A mí me gusta la lluvia sin sobresaltos, sin truenos ni rayos que me atemoricen, esos que se reflejan en mi ventana y me hacen alejarme de prisa. La prefiero tranquila, como la de anoche que arrulló mi sueño, en el que yo, dentro de una barca descifraba laberintos, ensayo, prueba, error. Y así, probando rumbos, avanzaba resolviendo mis enigmas abriendo caminos nuevos.
En ese estado de inconciencia, viviendo una realidad alterna que me resultaba igualmente tangible, navegaba sobre ríos subterráneos que afloraban de sus refugios con ansias de mirar el sol y el cielo, y una vez en la superficie, era tan grande su alegría, que en su correr parecía que iban cantando.
¿Quién se ha detenido a escuchar el canto del agua en una noche de lluvia mientras la ciudad está dormida? ¿Quien escucha el lenguaje extraño de sus gotas cantarinas que conocen nuestros secretos pues han tenido la virtud de transportarse por el cielo?
Después de anunciarse con furia, como un gigante malhumorado, cayó sobre los tejados formando una cortina líquida, que en el suelo, repiqueteó como cientos de canicas de hielo que reflejaban las farolas, para después, escurrir buscando sus propios caminos, como lo hacemos todos, sin buscar imitaciones, escribiendo nuestra propia historia, filtrándonos en los años como el agua hasta desaparecer.
Así, escuchándola, se fue haciendo tarde, el reloj corrió de prisa, hasta que parecía ser un murmullo callejero, un canto de labios cerrados, un lenguaje que sin entenderlo, se me obsequiaba generoso de manera invaluable.
Y yo me puse a pensar antes de quedarme dormida, ¿quiénes como yo están reflexionando sobre el canto del agua, cuántos han asimilado la enseñanza de las tormentas?

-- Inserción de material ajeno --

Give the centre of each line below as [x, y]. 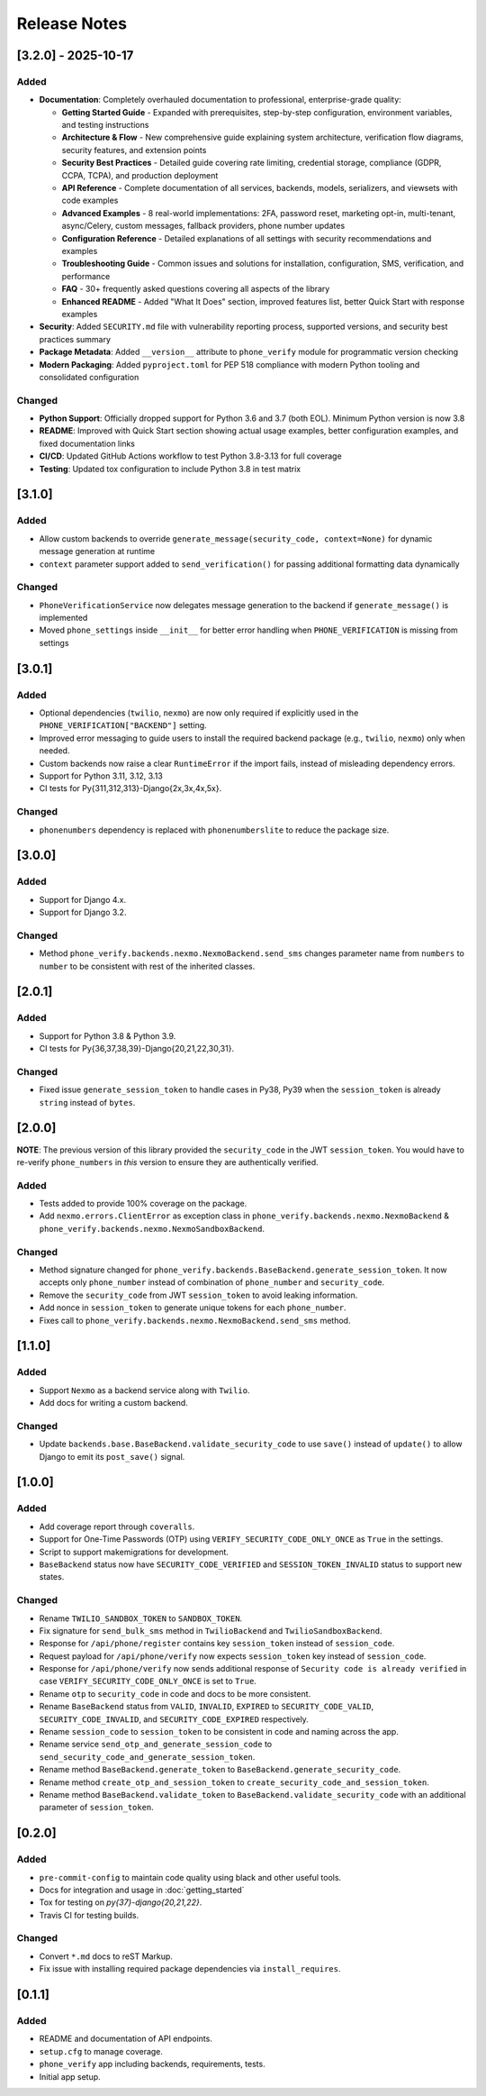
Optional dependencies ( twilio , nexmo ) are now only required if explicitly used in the [199, 713]
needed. [54, 751]
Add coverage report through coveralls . [117, 1526]
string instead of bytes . [87, 1102]
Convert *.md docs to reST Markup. [106, 1956]
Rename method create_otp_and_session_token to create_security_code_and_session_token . [234, 1782]
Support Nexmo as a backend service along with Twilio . [144, 1390]
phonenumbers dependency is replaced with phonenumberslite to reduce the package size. [214, 830]
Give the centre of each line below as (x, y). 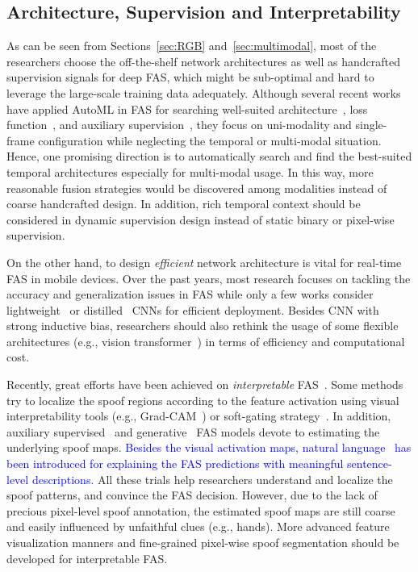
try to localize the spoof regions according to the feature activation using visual (203, 400)
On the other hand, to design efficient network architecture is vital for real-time (204, 262)
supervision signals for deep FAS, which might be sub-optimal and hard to (190, 77)
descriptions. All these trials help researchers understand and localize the (212, 479)
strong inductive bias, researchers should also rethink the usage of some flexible (203, 326)
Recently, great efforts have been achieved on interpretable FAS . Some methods (205, 384)
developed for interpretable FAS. (87, 558)
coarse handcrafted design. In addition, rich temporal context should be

Protegida bajo el refugio de mi techo, escuché su lenguaje líquido filtrándose en mi sueño como una cascada de cristal, que me habló de lugares remotos, de formas extrañas, de seres de humo que viajan confundidos con el viento. Y complacida pensaba, o más bien imaginaba los caudales rebosantes de aguas inquietas, que sin ver, podía sentir bajo mis plantas como el latido de la tierra.
A mí me gusta la lluvia tranquila, esa que no se anuncia a bombo y platillo, mas suele ser vital, persistente y tenaz, no descansa ni se entretiene en los pormenores, y va cubriendo los cielos de promesas hasta cumplirlas con esmero, que sólo se da una tregua, hasta haber fecundado la tierra.